I’d like to see the cleanup process be more efficient. That's my biggest headache and the biggest elephant in the room. When you have a policy that's got hundreds of rules, help me clean it up please: tell me what rules aren't used, tell me what rules are redundant, and tell me how I can simplify the rule base. I mean it does a lot of that today, but feel free to innovate there. Make it better.

It has been stable. We pretty much just set it and forget it. It reaches out to us or, when we want to go consult it, we don't typically have any problems pulling it up.

It has scaled well for us. We probably have about a couple hundred firewalls feeding it information including rule usage and so on.

We haven't really had to use technical support. I think the only time we had to was during implementation. We have kind of a weird setup where we needed to split out syslog for rule usage analysis because we consolidated our syslog in one place. We said, "Hey, can you just have Tufin pull from that?" Support helped us with that.

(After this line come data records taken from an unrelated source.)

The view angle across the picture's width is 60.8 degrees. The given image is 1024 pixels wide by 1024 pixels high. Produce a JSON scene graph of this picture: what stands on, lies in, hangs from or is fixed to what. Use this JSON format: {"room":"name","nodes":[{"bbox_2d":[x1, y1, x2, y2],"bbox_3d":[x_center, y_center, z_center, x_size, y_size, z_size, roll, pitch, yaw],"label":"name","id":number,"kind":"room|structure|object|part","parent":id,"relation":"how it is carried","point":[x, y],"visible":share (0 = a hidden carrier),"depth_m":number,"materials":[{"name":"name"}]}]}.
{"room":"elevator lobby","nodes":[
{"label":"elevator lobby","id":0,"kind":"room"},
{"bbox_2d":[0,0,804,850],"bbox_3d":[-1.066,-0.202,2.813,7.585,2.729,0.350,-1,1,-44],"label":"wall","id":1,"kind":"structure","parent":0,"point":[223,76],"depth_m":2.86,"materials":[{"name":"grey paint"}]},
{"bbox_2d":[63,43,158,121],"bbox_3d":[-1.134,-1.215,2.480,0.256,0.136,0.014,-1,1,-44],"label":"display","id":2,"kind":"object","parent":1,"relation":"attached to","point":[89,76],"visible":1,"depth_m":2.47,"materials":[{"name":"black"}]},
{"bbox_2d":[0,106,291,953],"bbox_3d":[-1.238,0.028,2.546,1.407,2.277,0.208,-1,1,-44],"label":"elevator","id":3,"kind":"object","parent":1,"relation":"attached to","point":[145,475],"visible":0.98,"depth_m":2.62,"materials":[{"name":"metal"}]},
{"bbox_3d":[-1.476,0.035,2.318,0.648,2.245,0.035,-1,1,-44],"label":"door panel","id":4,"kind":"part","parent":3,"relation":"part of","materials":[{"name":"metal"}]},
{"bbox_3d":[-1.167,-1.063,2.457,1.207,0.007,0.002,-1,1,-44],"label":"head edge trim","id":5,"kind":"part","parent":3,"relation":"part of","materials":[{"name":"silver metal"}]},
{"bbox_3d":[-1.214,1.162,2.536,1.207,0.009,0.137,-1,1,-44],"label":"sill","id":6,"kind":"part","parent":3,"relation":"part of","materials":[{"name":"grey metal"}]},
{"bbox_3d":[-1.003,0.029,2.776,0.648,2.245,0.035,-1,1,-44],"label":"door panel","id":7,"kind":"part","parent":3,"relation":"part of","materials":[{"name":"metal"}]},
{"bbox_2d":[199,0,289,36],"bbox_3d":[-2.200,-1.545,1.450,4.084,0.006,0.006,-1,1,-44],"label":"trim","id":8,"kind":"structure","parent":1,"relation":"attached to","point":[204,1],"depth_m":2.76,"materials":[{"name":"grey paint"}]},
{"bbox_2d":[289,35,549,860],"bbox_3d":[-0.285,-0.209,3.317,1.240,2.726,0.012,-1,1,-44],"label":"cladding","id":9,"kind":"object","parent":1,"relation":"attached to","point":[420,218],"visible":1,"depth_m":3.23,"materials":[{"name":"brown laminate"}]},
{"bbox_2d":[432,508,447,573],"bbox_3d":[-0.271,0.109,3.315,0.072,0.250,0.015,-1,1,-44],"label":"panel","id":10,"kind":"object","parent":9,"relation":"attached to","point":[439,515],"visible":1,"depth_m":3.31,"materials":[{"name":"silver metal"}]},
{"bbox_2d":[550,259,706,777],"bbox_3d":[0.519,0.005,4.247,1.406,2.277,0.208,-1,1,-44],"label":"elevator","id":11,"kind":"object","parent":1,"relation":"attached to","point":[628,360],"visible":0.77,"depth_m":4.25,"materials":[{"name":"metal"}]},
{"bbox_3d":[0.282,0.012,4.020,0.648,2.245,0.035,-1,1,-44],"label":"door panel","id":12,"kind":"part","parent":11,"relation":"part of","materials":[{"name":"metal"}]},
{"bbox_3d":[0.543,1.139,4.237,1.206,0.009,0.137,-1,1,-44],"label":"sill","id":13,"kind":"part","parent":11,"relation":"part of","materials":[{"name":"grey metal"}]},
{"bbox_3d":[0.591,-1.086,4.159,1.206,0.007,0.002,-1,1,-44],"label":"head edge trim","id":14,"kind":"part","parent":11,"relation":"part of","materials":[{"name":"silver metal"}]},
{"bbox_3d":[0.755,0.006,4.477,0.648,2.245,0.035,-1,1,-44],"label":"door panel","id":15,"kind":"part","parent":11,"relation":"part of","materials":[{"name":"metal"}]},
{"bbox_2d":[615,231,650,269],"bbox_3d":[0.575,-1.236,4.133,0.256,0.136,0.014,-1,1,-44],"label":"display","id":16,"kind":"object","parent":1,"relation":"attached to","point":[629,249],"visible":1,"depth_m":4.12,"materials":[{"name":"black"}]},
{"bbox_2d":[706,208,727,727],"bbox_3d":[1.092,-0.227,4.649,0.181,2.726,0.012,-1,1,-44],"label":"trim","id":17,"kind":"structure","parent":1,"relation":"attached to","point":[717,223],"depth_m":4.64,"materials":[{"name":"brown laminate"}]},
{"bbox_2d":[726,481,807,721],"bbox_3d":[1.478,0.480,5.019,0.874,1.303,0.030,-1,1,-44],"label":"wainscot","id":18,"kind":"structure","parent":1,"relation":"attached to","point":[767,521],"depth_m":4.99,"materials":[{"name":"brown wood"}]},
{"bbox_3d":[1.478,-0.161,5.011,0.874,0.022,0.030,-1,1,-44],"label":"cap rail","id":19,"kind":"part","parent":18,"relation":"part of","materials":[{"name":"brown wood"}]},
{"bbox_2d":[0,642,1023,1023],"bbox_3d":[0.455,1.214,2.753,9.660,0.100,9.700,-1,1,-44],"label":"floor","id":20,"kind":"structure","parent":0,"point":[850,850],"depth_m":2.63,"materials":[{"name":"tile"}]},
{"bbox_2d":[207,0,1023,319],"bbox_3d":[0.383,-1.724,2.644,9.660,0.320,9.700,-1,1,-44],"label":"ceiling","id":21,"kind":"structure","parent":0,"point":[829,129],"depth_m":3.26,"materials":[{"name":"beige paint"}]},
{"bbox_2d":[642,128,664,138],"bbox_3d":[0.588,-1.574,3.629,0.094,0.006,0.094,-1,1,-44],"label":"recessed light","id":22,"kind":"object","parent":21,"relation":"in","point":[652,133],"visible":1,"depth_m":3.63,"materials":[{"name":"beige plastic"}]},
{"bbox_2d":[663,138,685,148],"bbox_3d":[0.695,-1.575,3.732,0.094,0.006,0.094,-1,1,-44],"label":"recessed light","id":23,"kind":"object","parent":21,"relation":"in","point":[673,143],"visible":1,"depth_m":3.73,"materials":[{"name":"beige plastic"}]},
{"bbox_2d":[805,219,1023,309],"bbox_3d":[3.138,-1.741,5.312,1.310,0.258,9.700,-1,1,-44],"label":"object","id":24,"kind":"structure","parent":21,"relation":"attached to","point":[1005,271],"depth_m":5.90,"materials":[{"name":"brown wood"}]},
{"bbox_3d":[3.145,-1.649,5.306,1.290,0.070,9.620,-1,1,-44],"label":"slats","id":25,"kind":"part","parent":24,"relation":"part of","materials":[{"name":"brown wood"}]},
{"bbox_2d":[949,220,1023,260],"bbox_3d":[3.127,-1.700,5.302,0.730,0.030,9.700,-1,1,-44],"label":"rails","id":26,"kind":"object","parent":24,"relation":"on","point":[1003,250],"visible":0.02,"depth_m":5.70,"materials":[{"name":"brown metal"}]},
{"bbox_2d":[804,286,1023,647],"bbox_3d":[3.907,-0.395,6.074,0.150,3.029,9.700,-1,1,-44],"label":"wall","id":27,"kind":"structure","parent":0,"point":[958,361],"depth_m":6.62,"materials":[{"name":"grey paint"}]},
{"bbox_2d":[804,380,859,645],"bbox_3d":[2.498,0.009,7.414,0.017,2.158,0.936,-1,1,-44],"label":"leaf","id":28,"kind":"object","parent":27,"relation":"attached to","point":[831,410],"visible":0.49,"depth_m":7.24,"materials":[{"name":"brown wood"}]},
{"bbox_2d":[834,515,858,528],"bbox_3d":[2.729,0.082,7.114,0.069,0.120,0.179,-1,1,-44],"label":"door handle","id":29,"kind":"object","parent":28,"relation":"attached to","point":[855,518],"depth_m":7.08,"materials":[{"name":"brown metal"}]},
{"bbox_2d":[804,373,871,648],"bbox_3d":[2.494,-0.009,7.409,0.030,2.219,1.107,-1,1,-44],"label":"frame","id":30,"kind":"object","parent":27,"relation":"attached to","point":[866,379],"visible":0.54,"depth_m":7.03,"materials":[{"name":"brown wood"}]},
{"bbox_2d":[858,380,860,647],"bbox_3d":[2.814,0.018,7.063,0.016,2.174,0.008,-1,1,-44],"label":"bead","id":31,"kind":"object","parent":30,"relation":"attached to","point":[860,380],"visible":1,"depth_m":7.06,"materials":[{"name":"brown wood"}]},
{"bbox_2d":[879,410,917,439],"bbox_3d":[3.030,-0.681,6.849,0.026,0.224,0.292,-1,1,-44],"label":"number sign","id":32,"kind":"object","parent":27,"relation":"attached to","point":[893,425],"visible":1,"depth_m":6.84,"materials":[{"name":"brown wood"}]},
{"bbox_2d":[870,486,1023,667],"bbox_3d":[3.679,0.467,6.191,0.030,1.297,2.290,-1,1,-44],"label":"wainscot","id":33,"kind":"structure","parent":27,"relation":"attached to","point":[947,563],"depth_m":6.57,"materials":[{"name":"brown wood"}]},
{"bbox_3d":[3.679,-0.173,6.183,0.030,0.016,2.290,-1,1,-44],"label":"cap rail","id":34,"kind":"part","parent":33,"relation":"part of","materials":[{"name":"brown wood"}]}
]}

Implementation was easy. The previous solution we had didn't really work. We brought Tufin in, got it working, and rolled it right out.

I was involved in the implementation, not so much in the vendor selection. Of course, I knew about Tufin, its reputation and so on, so I was not opposed to it at all.

I’m rating the product a nine just because I’m stingy with my tens.
Tufin delivers on everything that we've asked them. For a similar use case, they're solid and you're not going to have any kind of surprises or issues that are going to crop up from what I've seen. As an administrator rolling something out and having it work the first time, that's pretty much all you can ask for.